Column ordinals are unique to a single table.

In pg_attribute, ordinals for user columns count from 1, system columns are negative.

In stv_blocklist, ordinals for user columns count from 0, and system columns have a rather extraordinary numbering, in that they are the numbers after the final user column, which is to say, the system column numbers vary by table.

(I believe stv_blocklist internally is using unsigned variables, in part from this numbering issue, but also because I’ve been able to make num_values overflow, and when it overflows, it looks like an unsigned value which has wrapped and is then having its bit pattern interpreted as a signed value, where Redshift data types are all signed.)

In pg_attribte, you see quite a number of system columns, but in fact most vestigial, left-overs from Postgres, and do not exist on disk. Only three system columns are actually in use, which have the ordinals -2, -8 and -9, being the row ID, MVCC insert transaction ID and MVCC delete transaction ID, although offhand I cannot remember which is which (although I do recall it’s not the order you’d expect - I have a feeling -8 is the row ID).

column

The column name.

node

The node ID. Nodes count from 0 and are contiguous.

slice

The slice ID. Slices count from 0 and are contiguous and unique across all nodes.

There is a single special case “slice”, which used to be number 6411 but now seems to be a value which varies by query and which is slightly above 12800, and this is in fact the leader node.

store:blocks:sorted

The number of sorted blocks.

store:blocks:unsorted

The number of unsorted blocks.

store:blocks:total

The total number of blocks.

store:rows:sorted

The number of sorted rows.

store:rows:unsorted

The number of unsorted rows.

store:rows:total

The total number of rows.

sorting %

Sorting is not a per-table concept, but in fact a per-table, per-slice concept - in fact, it is even actually per-table, per-column, per-slice, but there isn’t much gain by adding in the per-column level, as will become clear.

What I mean by this is that sorting in the system tables and the docs is presented as a single number for a table.

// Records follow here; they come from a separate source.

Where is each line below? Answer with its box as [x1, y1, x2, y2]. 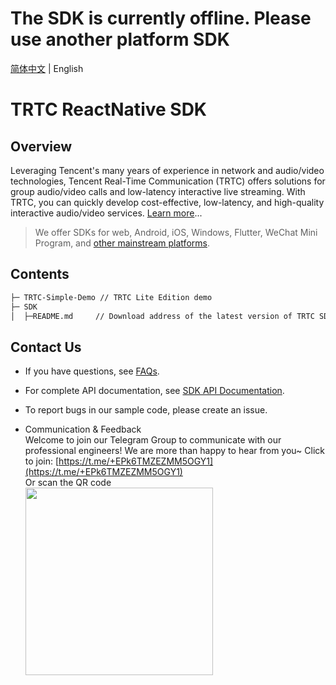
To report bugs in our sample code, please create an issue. [24, 404, 268, 416]
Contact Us [10, 338, 82, 356]
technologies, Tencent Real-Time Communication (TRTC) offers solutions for [10, 175, 326, 187]
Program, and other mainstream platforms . [34, 237, 210, 249]
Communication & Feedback [24, 423, 142, 436]
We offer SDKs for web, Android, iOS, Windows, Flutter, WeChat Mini [34, 226, 318, 238]
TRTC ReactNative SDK [10, 98, 208, 121]
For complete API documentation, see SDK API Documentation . [24, 385, 285, 397]

This is wrong, and is misleading.

The key issue is that VACUUM does not operate on an entire table at once, but in fact on a subset of slices.

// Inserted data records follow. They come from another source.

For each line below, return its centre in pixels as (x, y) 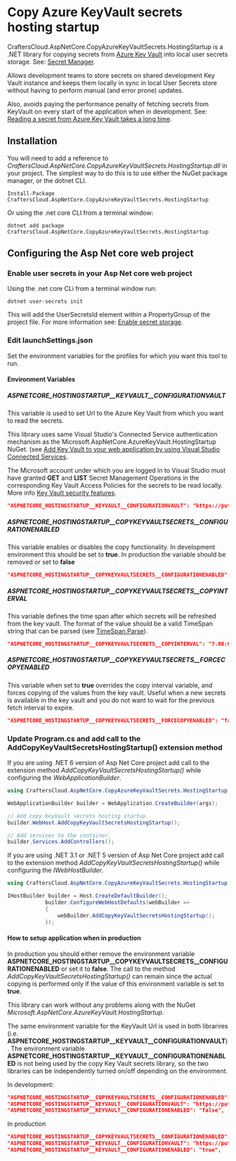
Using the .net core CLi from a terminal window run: (82, 289)
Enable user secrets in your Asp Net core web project (100, 273)
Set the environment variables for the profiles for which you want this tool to (117, 356)
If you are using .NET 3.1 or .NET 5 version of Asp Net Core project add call (116, 855)
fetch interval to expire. (41, 707)
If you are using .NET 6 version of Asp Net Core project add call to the (109, 763)
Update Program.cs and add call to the (74, 738)
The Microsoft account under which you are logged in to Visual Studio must (117, 471)

If you watch a table, in real-time, while VACUUM runs, you see one group of slices goes through the process of being sorted - this is quite an involved process, and the slices being vacuumed go through various contortions with how many sorted and unsorted blocks they possess (both go up and down), until eventually it all sorts itself out and the slice is sorted.

This takes quite a while, and the user can interrupt the process at any time.

This leaves the slice in an partially vacuumed state - and, critically, it means then that slices can vary in how vacuumed they are.

A table is as fast as its least sorted slice.

It is then that what we care about is the least sorted slice.

This column gives that percentage, which it is computed by on a per-slice basis dividing the number of sorted blocks on the slice by the total number of blocks on the slice.

This leads us to a the per-column nature of sorting.

It can be that row distribution between slices is not approximately equal. One slice may have significantly more rows than other slices - we can imagine, for ease of reasoning, an fairly extreme scenario where all slices have say three sorted blocks, except for one slice, which has ten sorted blocks.

If we then update one row, the three-block slices become four block slices, with three sorted blocks and one unsorted block. They are 3/4 = 75% sorted.

The ten-block slice becomes an eleven block slice, with one unsorted block, which is therefore 10/11 = 90.9% sorted.

This however is I think normally not much of a consideration - usually tables are well balanced between slices.

A final note, the automatic VACUUM, which Redshift has running in the background, is described as backing off, and stopping working, when the user load on the cluster is too high, or the user issues a VACUUM. Obviously, if this is true, then this is a source of partially vacuumed slices.

(As it is, auto-vacuum seems to be negligible in practise. It runs too infrequently, and does too little work, to have a detectable impact upon clusters. Also, in my testing, I only ever saw it run delete-only VACUUM.)